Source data
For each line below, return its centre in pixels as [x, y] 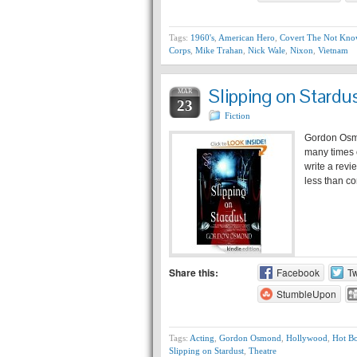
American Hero [247, 37]
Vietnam [333, 50]
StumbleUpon [306, 294]
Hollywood [307, 338]
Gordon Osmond [250, 338]
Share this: [194, 273]
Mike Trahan [219, 50]
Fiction [237, 116]
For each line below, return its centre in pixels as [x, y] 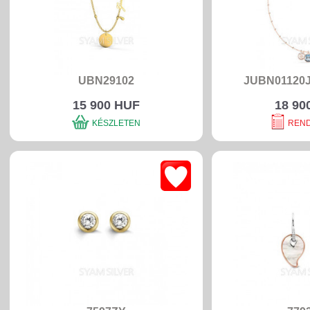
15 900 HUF [106, 105]
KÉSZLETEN [116, 123]
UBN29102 [106, 81]
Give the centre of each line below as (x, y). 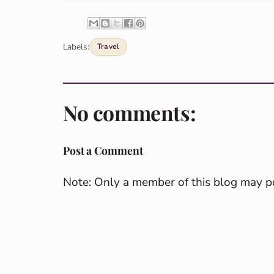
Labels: (76, 46)
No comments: (130, 112)
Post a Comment (103, 150)
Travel (109, 46)
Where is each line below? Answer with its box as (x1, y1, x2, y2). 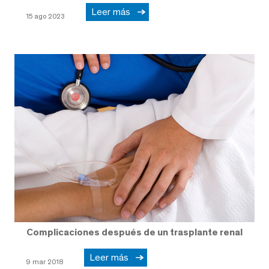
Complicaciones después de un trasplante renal (26, 226, 243, 238)
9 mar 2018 (26, 257, 63, 266)
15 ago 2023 (26, 11, 65, 20)
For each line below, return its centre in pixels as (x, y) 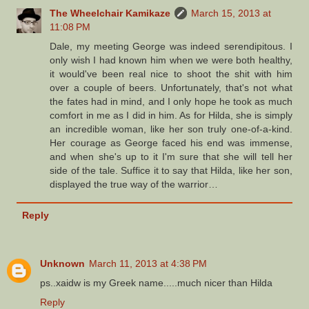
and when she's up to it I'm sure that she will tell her (171, 156)
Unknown (62, 263)
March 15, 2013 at (231, 13)
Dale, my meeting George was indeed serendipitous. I (171, 46)
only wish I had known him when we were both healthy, (171, 60)
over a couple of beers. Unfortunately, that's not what (171, 87)
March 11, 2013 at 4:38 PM (148, 263)
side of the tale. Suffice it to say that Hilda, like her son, (171, 170)
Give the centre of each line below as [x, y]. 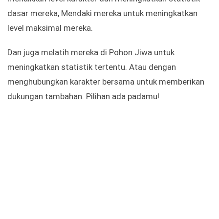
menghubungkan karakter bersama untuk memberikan [106, 82]
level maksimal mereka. [50, 28]
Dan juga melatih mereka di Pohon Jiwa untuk [91, 53]
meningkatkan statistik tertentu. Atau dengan [92, 67]
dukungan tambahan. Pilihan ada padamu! [83, 97]
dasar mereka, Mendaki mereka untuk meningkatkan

◆ TASK OBJECTIVE:
If a line above includes the string "meningkatkan", pick it out.

◆ WORKED SOLUTION:
meningkatkan statistik tertentu. Atau dengan [92, 67]
dasar mereka, Mendaki mereka untuk meningkatkan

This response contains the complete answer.